* Work task
Output the whole listing exactly, with no pictures.

* Source records
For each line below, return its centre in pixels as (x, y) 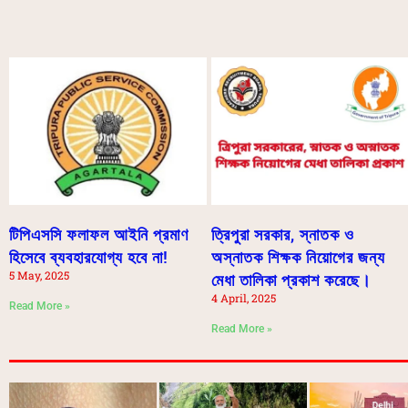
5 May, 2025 (39, 275)
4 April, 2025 (243, 298)
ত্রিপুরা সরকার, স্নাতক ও (282, 235)
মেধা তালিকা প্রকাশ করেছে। (291, 280)
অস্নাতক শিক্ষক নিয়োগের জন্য (298, 258)
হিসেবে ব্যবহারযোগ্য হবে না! (89, 258)
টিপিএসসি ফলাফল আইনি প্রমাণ (99, 235)
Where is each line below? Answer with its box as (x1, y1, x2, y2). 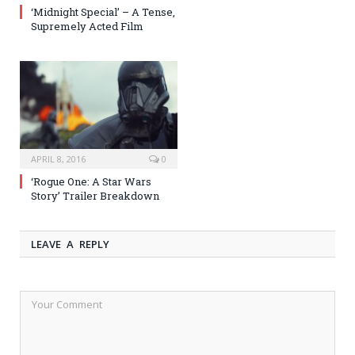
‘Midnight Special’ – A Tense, (31, 5, 175, 20)
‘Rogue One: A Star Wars (31, 174, 151, 189)
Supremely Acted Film (31, 19, 143, 34)
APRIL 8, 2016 (31, 152, 86, 165)
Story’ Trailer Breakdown (31, 188, 159, 203)
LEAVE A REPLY (31, 236, 109, 251)
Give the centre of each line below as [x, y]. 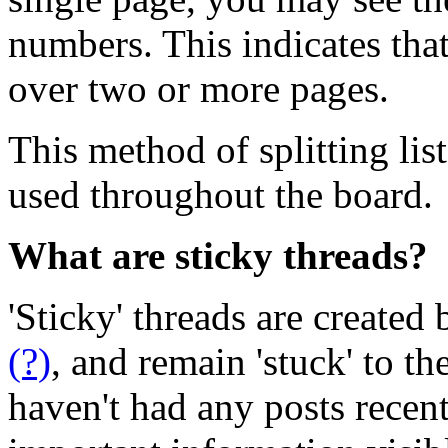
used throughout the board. [220, 194]
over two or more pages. [198, 88]
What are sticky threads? [218, 255]
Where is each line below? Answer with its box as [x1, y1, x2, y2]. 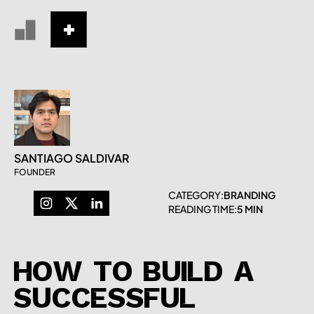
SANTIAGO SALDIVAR [14, 151, 129, 165]
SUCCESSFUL [14, 289, 196, 312]
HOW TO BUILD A [14, 263, 255, 285]
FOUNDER [14, 167, 55, 177]
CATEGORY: [168, 189, 224, 201]
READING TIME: [168, 203, 237, 215]
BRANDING [224, 189, 275, 201]
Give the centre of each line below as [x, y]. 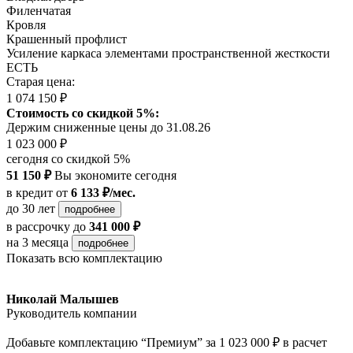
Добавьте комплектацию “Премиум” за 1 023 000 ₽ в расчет [167, 343]
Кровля [26, 25]
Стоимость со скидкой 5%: [83, 113]
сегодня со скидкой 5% [68, 159]
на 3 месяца [39, 243]
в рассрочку [38, 227]
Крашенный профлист [67, 39]
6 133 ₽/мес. [103, 193]
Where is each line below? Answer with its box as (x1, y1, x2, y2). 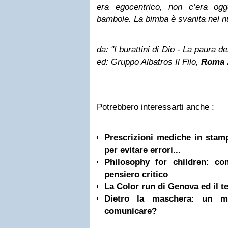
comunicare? (104, 206, 157, 216)
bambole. (97, 14, 131, 24)
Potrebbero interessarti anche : (97, 102, 214, 112)
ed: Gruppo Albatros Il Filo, (97, 57, 201, 67)
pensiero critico (104, 169, 168, 179)
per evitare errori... (104, 145, 181, 155)
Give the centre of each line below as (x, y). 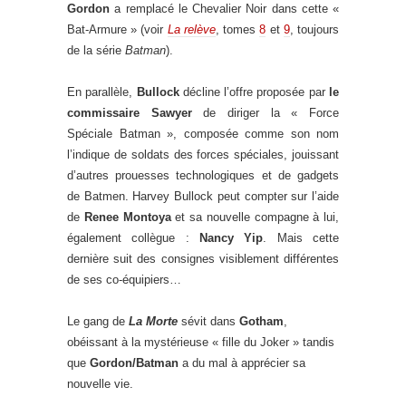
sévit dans (208, 321)
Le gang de (98, 321)
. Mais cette (301, 238)
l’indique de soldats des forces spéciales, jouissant (203, 155)
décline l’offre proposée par (254, 92)
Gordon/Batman (134, 363)
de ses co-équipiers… (124, 280)
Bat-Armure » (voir (117, 29)
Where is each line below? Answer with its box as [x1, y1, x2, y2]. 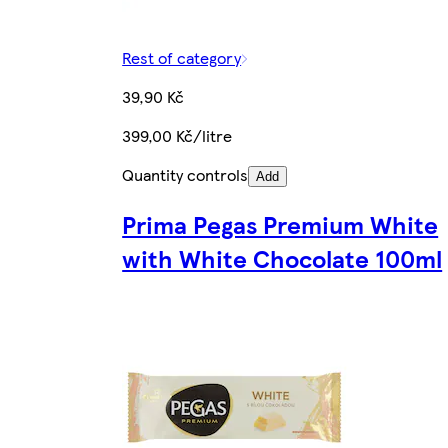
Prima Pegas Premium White [122, 207, 439, 242]
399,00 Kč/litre [122, 124, 233, 148]
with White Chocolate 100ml [122, 241, 443, 276]
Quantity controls [122, 163, 249, 187]
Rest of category [122, 46, 242, 70]
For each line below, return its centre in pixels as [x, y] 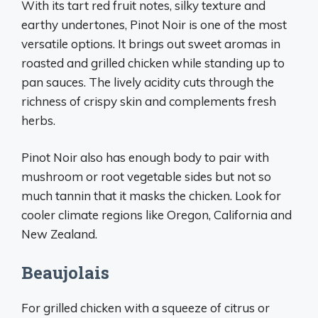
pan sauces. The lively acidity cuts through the [148, 82]
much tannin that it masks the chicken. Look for [151, 196]
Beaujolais [65, 272]
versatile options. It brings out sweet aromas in [151, 43]
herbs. [38, 120]
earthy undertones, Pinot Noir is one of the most [154, 24]
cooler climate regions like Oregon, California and [157, 215]
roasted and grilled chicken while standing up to [153, 62]
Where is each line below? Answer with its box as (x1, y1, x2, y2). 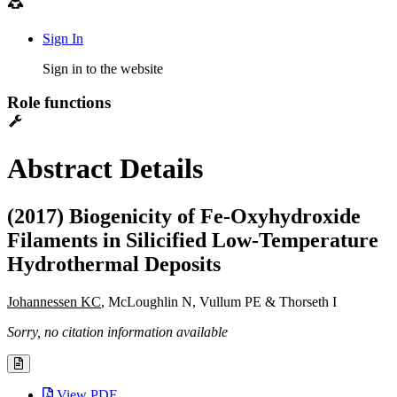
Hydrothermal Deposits (7, 252, 221, 276)
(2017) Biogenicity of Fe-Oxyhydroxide (7, 204, 361, 228)
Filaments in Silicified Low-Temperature (7, 228, 378, 252)
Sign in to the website (43, 60, 163, 76)
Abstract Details (7, 152, 203, 185)
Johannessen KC (7, 293, 101, 309)
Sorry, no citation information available (7, 323, 228, 339)
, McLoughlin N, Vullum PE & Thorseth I (101, 293, 337, 309)
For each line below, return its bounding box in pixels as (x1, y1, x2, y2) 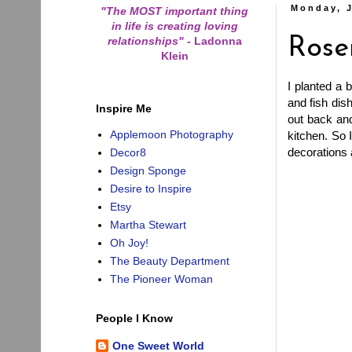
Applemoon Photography (109, 128, 233, 141)
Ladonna (190, 34, 242, 47)
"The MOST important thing (101, 4, 248, 17)
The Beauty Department (109, 255, 229, 268)
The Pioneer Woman (109, 273, 213, 286)
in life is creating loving (111, 19, 238, 32)
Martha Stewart (109, 218, 186, 232)
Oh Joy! (109, 236, 148, 250)
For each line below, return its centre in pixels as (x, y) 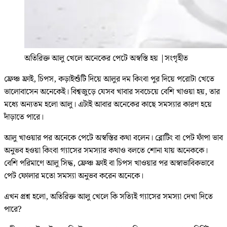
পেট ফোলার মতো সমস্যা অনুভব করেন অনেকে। (74, 176)
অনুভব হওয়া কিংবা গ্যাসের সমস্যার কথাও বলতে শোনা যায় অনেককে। (106, 150)
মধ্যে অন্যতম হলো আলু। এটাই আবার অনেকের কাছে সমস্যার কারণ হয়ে (108, 104)
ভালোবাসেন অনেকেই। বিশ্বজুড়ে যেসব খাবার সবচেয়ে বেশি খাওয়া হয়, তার (112, 92)
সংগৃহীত (176, 58)
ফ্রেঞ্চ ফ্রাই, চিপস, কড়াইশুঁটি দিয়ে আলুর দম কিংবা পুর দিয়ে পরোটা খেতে (109, 79)
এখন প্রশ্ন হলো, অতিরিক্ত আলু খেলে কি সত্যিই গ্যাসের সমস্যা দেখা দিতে (108, 197)
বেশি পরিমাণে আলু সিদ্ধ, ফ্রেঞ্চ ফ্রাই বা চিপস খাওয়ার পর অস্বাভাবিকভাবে (109, 163)

* Exercise response
For each line below, return its centre in pixels as (x, y) 
5 May, 2025 (39, 275)
4 April, 2025 (243, 298)
ত্রিপুরা সরকার, স্নাতক ও (282, 235)
মেধা তালিকা প্রকাশ করেছে। (291, 280)
অস্নাতক শিক্ষক নিয়োগের জন্য (298, 258)
হিসেবে ব্যবহারযোগ্য হবে না! (89, 258)
টিপিএসসি ফলাফল আইনি প্রমাণ (99, 235)
Where is each line below? Answer with its box as (x1, y1, x2, y2). 
‘Midnight Special’ – A Tense, (31, 5, 175, 20)
‘Rogue One: A Star Wars (31, 174, 151, 189)
Supremely Acted Film (31, 19, 143, 34)
APRIL 8, 2016 (31, 152, 86, 165)
Story’ Trailer Breakdown (31, 188, 159, 203)
LEAVE A REPLY (31, 236, 109, 251)
Give the centre of each line below as [x, y]. 
used throughout the board. [220, 194]
over two or more pages. [198, 88]
What are sticky threads? [218, 255]
Where is each line below? Answer with its box as [x1, y1, x2, y2]. 
SANTIAGO SALDIVAR [14, 151, 129, 165]
SUCCESSFUL [14, 289, 196, 312]
HOW TO BUILD A [14, 263, 255, 285]
FOUNDER [14, 167, 55, 177]
CATEGORY: [168, 189, 224, 201]
READING TIME: [168, 203, 237, 215]
BRANDING [224, 189, 275, 201]
Give the centre of each line below as [x, y]. 
Добавьте комплектацию “Премиум” за 1 023 000 ₽ в расчет [167, 343]
Кровля [26, 25]
Стоимость со скидкой 5%: [83, 113]
сегодня со скидкой 5% [68, 159]
на 3 месяца [39, 243]
в рассрочку [38, 227]
Крашенный профлист [67, 39]
6 133 ₽/мес. [103, 193]
Where is each line below? Answer with its box as (x1, y1, x2, y2). 
comunicare? (104, 206, 157, 216)
bambole. (97, 14, 131, 24)
Potrebbero interessarti anche : (97, 102, 214, 112)
ed: Gruppo Albatros Il Filo, (97, 57, 201, 67)
pensiero critico (104, 169, 168, 179)
per evitare errori... (104, 145, 181, 155)
Give the centre of each line below as (x, y). 
sévit dans (208, 321)
Le gang de (98, 321)
. Mais cette (301, 238)
l’indique de soldats des forces spéciales, jouissant (203, 155)
décline l’offre proposée par (254, 92)
Gordon/Batman (134, 363)
de ses co-équipiers… (124, 280)
Bat-Armure » (voir (117, 29)
Where is each line below? Answer with its box as [x1, y1, x2, y2]. 
Prima Pegas Premium White [122, 207, 439, 242]
399,00 Kč/litre [122, 124, 233, 148]
with White Chocolate 100ml [122, 241, 443, 276]
Quantity controls [122, 163, 249, 187]
Rest of category [122, 46, 242, 70]
For each line below, return its centre in pixels as [x, y] 
pan sauces. The lively acidity cuts through the [148, 82]
much tannin that it masks the chicken. Look for [151, 196]
Beaujolais [65, 272]
versatile options. It brings out sweet aromas in [151, 43]
herbs. [38, 120]
earthy undertones, Pinot Noir is one of the most [154, 24]
cooler climate regions like Oregon, California and [157, 215]
roasted and grilled chicken while standing up to [153, 62]
Where is each line below? Answer with its box as (x1, y1, x2, y2). 
Hydrothermal Deposits (7, 252, 221, 276)
(2017) Biogenicity of Fe-Oxyhydroxide (7, 204, 361, 228)
Filaments in Silicified Low-Temperature (7, 228, 378, 252)
Sign in to the website (43, 60, 163, 76)
Abstract Details (7, 152, 203, 185)
Johannessen KC (7, 293, 101, 309)
Sorry, no citation information available (7, 323, 228, 339)
, McLoughlin N, Vullum PE & Thorseth I (101, 293, 337, 309)
For each line below, return its bounding box in pixels as (x1, y1, x2, y2) 
Applemoon Photography (109, 128, 233, 141)
Ladonna (190, 34, 242, 47)
"The MOST important thing (101, 4, 248, 17)
The Beauty Department (109, 255, 229, 268)
The Pioneer Woman (109, 273, 213, 286)
in life is creating loving (111, 19, 238, 32)
Martha Stewart (109, 218, 186, 232)
Oh Joy! (109, 236, 148, 250)
For each line below, return its centre in pixels as (x, y) 
পেট ফোলার মতো সমস্যা অনুভব করেন অনেকে। (74, 176)
অনুভব হওয়া কিংবা গ্যাসের সমস্যার কথাও বলতে শোনা যায় অনেককে। (106, 150)
মধ্যে অন্যতম হলো আলু। এটাই আবার অনেকের কাছে সমস্যার কারণ হয়ে (108, 104)
ভালোবাসেন অনেকেই। বিশ্বজুড়ে যেসব খাবার সবচেয়ে বেশি খাওয়া হয়, তার (112, 92)
সংগৃহীত (176, 58)
ফ্রেঞ্চ ফ্রাই, চিপস, কড়াইশুঁটি দিয়ে আলুর দম কিংবা পুর দিয়ে পরোটা খেতে (109, 79)
এখন প্রশ্ন হলো, অতিরিক্ত আলু খেলে কি সত্যিই গ্যাসের সমস্যা দেখা দিতে (108, 197)
বেশি পরিমাণে আলু সিদ্ধ, ফ্রেঞ্চ ফ্রাই বা চিপস খাওয়ার পর অস্বাভাবিকভাবে (109, 163)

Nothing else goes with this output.